* [Assignment]: Give back only one number: how many lines in the data below contain the word "boolesche".

Items from a dataset
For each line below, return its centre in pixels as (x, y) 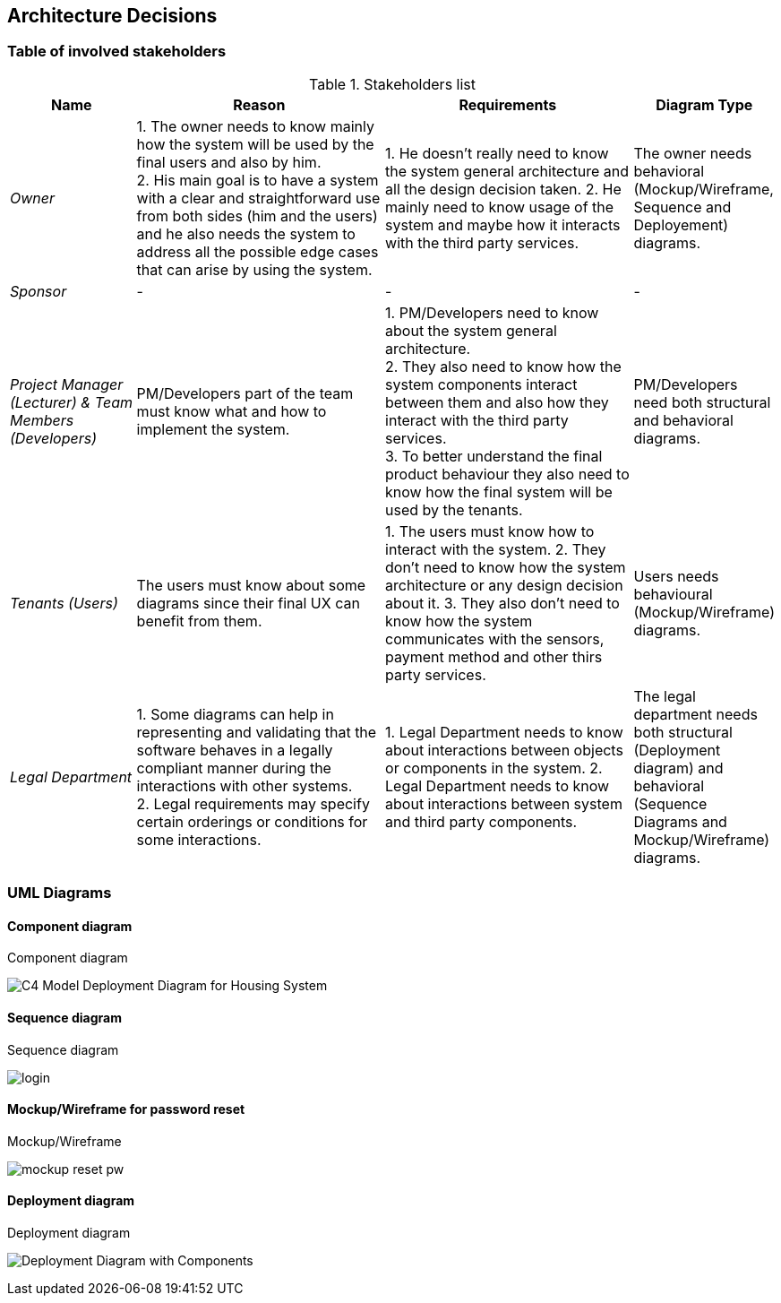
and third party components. (481, 821)
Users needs (676, 576)
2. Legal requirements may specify (253, 803)
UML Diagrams (60, 893)
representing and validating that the (257, 732)
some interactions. (199, 839)
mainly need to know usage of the (500, 207)
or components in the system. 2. (494, 768)
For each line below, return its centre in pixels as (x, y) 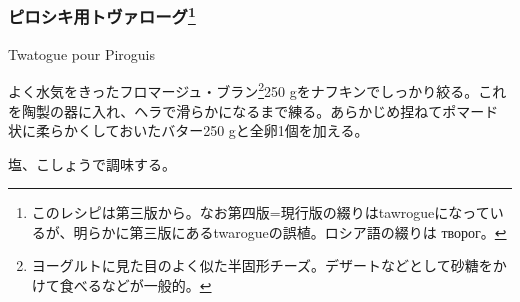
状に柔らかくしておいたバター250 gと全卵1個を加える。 (188, 130)
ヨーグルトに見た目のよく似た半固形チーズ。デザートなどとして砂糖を (262, 265)
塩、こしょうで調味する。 (92, 163)
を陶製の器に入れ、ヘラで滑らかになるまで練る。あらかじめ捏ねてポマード (253, 110)
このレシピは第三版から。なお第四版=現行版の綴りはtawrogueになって (260, 212)
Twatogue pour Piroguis (81, 53)
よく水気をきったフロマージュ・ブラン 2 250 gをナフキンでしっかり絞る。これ (257, 89)
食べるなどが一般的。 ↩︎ (135, 285)
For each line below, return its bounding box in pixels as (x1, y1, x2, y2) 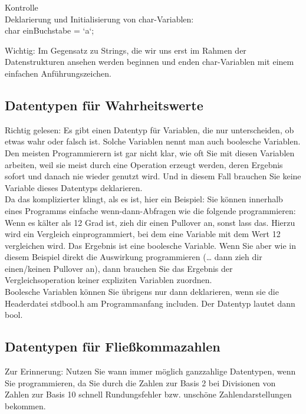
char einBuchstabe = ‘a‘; (5, 24, 94, 37)
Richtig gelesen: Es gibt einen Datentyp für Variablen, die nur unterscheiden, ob (5, 123, 294, 136)
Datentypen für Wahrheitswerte (5, 96, 203, 114)
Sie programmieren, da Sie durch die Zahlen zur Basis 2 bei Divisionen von (5, 376, 276, 389)
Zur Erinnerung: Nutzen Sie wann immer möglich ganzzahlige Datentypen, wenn (5, 365, 296, 377)
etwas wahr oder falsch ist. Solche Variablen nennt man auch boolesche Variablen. (5, 135, 301, 147)
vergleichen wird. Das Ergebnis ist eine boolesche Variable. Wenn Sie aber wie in (5, 239, 297, 251)
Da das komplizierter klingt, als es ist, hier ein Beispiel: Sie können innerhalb (5, 193, 283, 205)
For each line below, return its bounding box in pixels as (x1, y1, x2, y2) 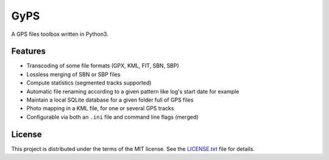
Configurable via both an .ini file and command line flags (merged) (26, 113, 199, 120)
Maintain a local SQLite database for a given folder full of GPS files (26, 96, 194, 103)
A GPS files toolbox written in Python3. (11, 30, 109, 38)
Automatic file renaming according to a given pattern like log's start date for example (26, 88, 239, 95)
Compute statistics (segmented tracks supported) (26, 79, 152, 86)
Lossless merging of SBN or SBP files (26, 71, 121, 78)
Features (11, 46, 46, 57)
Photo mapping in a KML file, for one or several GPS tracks (26, 105, 174, 112)
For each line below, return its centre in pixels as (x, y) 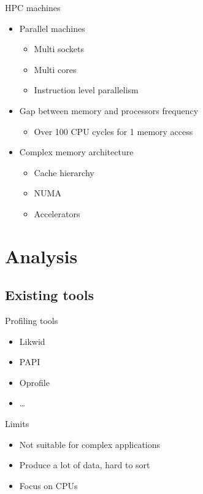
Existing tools (49, 295)
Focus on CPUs (48, 485)
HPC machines (33, 7)
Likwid (32, 341)
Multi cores (55, 69)
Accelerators (57, 213)
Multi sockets (59, 49)
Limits (17, 424)
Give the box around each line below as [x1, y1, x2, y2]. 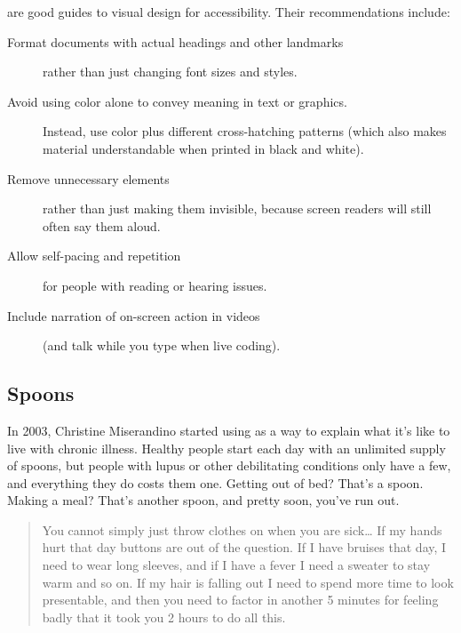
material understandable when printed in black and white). [43, 139, 364, 157]
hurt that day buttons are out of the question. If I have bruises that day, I [42, 538, 447, 557]
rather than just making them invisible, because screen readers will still [43, 199, 432, 218]
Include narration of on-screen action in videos [7, 306, 260, 325]
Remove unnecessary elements [7, 169, 170, 188]
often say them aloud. [43, 216, 161, 235]
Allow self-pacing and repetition [7, 246, 181, 265]
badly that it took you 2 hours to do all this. [42, 607, 286, 626]
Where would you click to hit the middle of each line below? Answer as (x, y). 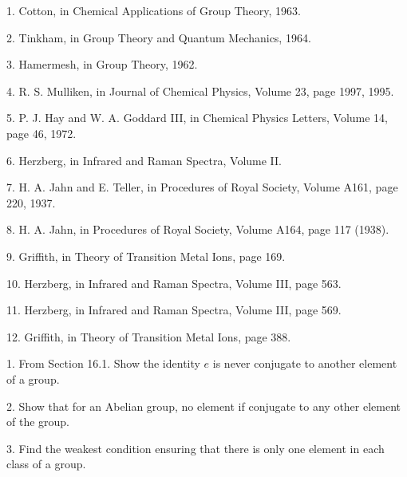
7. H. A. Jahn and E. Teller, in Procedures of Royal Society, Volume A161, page (202, 187)
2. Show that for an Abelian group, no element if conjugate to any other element (204, 406)
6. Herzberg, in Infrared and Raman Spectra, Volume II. (144, 160)
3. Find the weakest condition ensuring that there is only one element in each (196, 448)
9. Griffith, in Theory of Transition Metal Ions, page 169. (146, 256)
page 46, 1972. (41, 133)
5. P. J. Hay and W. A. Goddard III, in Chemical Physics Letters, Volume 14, (197, 118)
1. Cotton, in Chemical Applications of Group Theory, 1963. (154, 10)
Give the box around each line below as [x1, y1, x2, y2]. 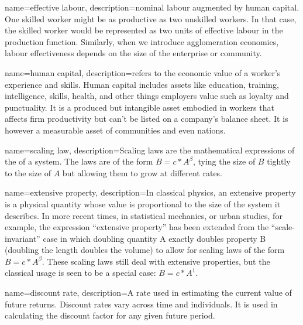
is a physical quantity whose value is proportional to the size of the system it [5, 197, 281, 210]
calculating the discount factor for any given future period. [5, 309, 215, 321]
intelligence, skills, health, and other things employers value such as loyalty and [5, 90, 289, 102]
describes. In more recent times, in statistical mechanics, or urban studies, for [5, 209, 283, 221]
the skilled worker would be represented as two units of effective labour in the [5, 24, 283, 36]
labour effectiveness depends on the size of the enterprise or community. [5, 47, 262, 59]
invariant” [5, 232, 40, 244]
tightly [267, 155, 291, 167]
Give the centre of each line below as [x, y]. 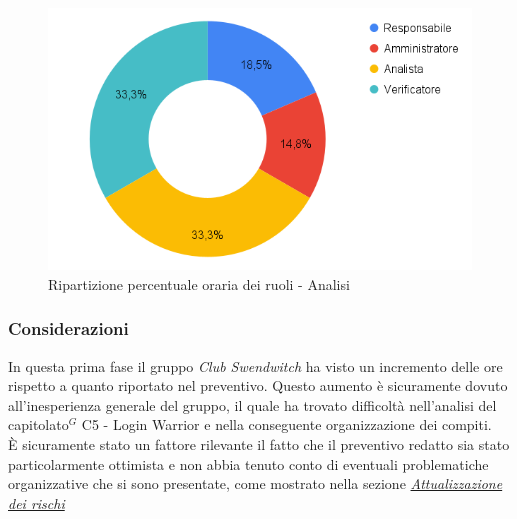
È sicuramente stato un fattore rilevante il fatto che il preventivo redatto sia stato [259, 443]
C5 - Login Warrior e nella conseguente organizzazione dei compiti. [286, 424]
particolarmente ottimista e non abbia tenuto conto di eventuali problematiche [248, 463]
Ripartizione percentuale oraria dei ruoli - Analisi [199, 283]
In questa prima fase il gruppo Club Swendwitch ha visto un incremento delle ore [255, 365]
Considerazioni [68, 328]
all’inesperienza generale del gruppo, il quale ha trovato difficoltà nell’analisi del [252, 404]
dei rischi [36, 502]
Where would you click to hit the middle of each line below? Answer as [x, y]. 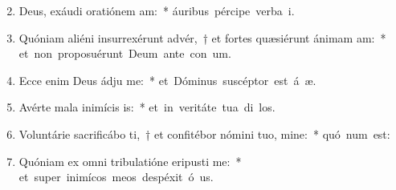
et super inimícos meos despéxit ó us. [116, 177]
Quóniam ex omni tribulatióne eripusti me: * [130, 161]
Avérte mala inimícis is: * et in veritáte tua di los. [147, 107]
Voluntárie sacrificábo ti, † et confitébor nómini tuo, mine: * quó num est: [204, 133]
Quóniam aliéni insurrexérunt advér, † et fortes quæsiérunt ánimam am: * [202, 37]
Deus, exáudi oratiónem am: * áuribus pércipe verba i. [157, 10]
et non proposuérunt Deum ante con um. [125, 53]
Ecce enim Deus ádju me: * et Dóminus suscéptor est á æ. [167, 80]
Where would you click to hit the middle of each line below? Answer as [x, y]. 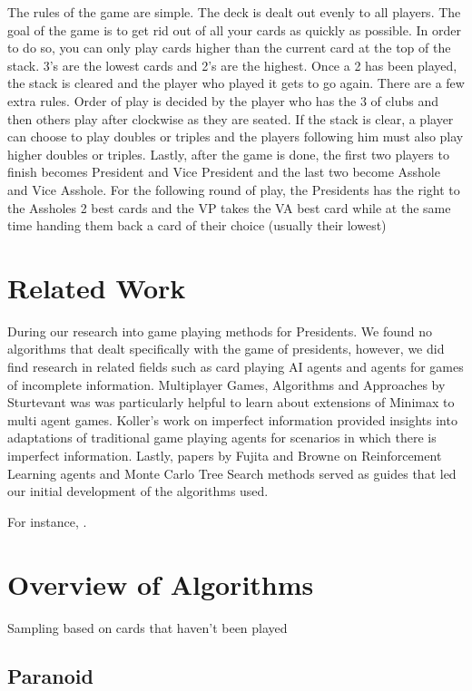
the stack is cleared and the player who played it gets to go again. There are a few [236, 83]
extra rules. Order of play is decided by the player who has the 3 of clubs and [223, 100]
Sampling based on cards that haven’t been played [147, 627]
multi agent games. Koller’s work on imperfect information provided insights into [232, 419]
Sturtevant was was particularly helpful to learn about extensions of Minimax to [231, 402]
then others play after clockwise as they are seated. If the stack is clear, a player [231, 118]
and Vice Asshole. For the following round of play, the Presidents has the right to [234, 189]
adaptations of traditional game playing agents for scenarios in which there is [222, 438]
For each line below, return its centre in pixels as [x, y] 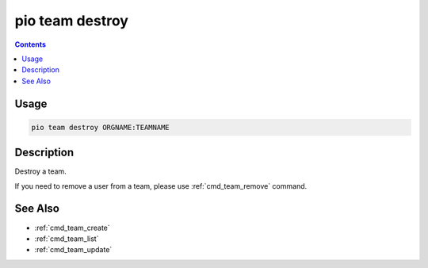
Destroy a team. [40, 171]
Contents [31, 44]
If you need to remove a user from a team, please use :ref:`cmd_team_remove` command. [161, 186]
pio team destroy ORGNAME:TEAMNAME [100, 127]
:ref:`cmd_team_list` [67, 239]
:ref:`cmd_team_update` [73, 250]
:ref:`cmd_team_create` [72, 228]

* [Exercise solution]: 2